Video artist Ryosuke (Hidekazu Mashima) has been in living in London for many years but is currently staying with a friend in Hokkaido on a working holiday. When his pick up truck breaks down in the middle of nowhere he chances in to a nearby cottage in the hope of using the phone, only to find a ghost from the past standing in the doorway – Haruka (Masumi Sanada), his high school sweetheart whom he has not seen in 23 years. Obviously a lot has happened – Haruka is married with a grown-up daughter, but seems sad and lonely. Ryosuke is only in town for a couple more days, but the pair make the most of their time to reconnect and think about what might have been and why it wasn’t, as well as what might still be if someone finds the courage to boldly pursue their desires.

Well, that might be a little strong – this is a story of innocent, chaste love, rather than a hot and passionate affair. The Wind in Your Heart does indeed share much in common with the classic “junai” in its nostalgic look back to innocent teenage romance and yearning to return to a time when everything seemed so simple and love was all that mattered. It is, however, sadder – we’re not told exactly what made Haruka decide to forget Ryosuke after he left for university in Tokyo, only that she went through some tough times. Likewise we don’t really know why Ryosuke didn’t try harder to find out, save that perhaps he thought that was what she wanted and respected her decision. Nevertheless, Ryosuke has remained unmarried and apparently still carries a torch 23 years later. All the pair have are mutual regrets and a shared sense of nostalgia for a future they feel they lost because of things that happened to them in their youths.

Now, things might be different. Haruka is obviously miserable in her marriage. Her daughter has left for university, her husband is working away in Taiwan, and she’s left at home all alone with her horrible mother-in-law. Ryosuke asks her if she’s happy and she can’t answer. She doesn’t want to talk about her husband whom she doesn’t seem to like very much. When we eventually meet him he is drunk, bossy, and insensitive. It’s no wonder Haruka might dream of running off with her idealised first love but when all is said and done she lacks the conviction to do it. She is simply too conventional, too bound by social obligation, to consider throwing caution to the wind and embracing her own happiness.

It might be patronising to suggest that Haruka is a stand-in for the expected audience – unhappy, under appreciated middle-aged women who perhaps feel trapped by a conservative society and long for escape from their humdrum lives through an innocent romance, but then that does very much seem to be the screenwriter’s intention.
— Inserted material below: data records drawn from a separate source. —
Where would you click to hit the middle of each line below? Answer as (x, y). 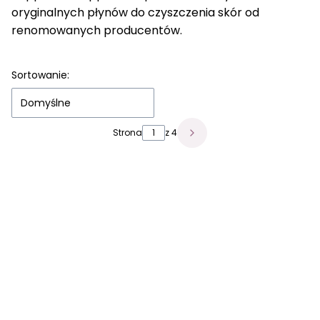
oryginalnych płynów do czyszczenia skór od (135, 12)
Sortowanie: (40, 75)
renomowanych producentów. (97, 30)
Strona (127, 132)
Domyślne (46, 103)

Haruka hesitates – her hand always hovering over door handles as if they were triggers, unsure which door to open and which direction to choose, ultimately making her decisions far too late. Unlike the more positive resolutions of a junai romance which allow the left behind to come to terms with their loss and resolve to live on with happy memories rather than sorrow, Haruka is left only with the crushing realisation that it really might be too late and she’s made a lifetime’s worth of poor choices though she does at least begin to find a degree of fulfilment in re-embracing her youthful dreams previously crushed by the unforgiving attitudes of her family.

Filming in Hokkaido, Yoon maintains a notably Korean sensibility in his static camera and straightforward composition which prioritises simple conversation between two people, only occasionally wandering off into poetic reveries in which the sun embraces the wind in a bracing Hokkaido spring. Reaching for something deeper than it manages to grasp, The Wind in Your Heart lands in standard melodrama territory, never quite managing to lend its central romance the weight it seems to want, but nevertheless doing its best to strain the heart with a tale of inescapable middle-aged misery in lives lived through the power of what might have been.